EXCERPTED DATA ->
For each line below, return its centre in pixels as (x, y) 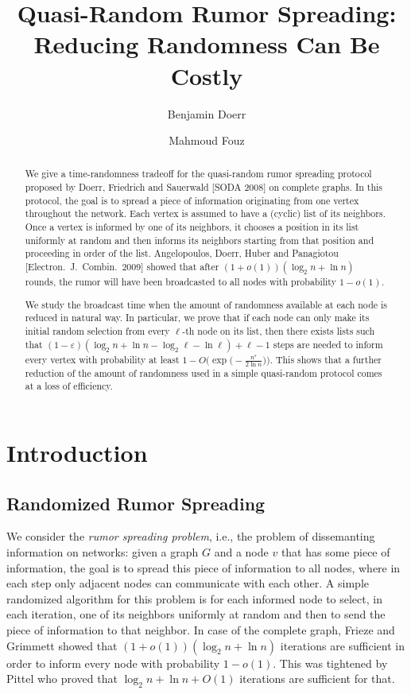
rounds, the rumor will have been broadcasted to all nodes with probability (180, 282)
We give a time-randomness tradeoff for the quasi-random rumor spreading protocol (198, 174)
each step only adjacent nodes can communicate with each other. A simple (188, 583)
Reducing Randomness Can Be (207, 44)
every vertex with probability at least (102, 359)
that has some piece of (335, 552)
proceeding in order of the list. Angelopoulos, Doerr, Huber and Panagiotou (182, 253)
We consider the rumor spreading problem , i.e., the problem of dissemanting (191, 536)
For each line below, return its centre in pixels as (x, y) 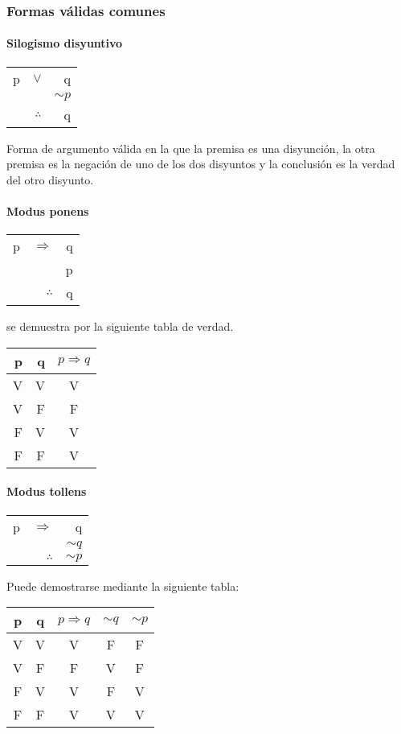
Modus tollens (47, 491)
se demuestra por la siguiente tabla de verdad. (120, 326)
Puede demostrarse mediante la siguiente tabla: (123, 586)
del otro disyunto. (50, 179)
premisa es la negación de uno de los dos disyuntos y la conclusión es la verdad (201, 164)
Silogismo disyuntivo (65, 43)
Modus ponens (48, 211)
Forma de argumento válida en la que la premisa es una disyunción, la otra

WORK TO COMPLETE ->
Pictures excluded, copy exactly the lines running from the one with "each step only" through the last line of the material.

TASK SOLUTION ->
each step only adjacent nodes can communicate with each other. A simple (188, 583)
Reducing Randomness Can Be (207, 44)
every vertex with probability at least (102, 359)
that has some piece of (335, 552)
proceeding in order of the list. Angelopoulos, Doerr, Huber and Panagiotou (182, 253)
We consider the rumor spreading problem , i.e., the problem of dissemanting (191, 536)
For each line below, return its centre in pixels as (x, y) 
Modus tollens (47, 491)
se demuestra por la siguiente tabla de verdad. (120, 326)
Puede demostrarse mediante la siguiente tabla: (123, 586)
del otro disyunto. (50, 179)
premisa es la negación de uno de los dos disyuntos y la conclusión es la verdad (201, 164)
Silogismo disyuntivo (65, 43)
Modus ponens (48, 211)
Forma de argumento válida en la que la premisa es una disyunción, la otra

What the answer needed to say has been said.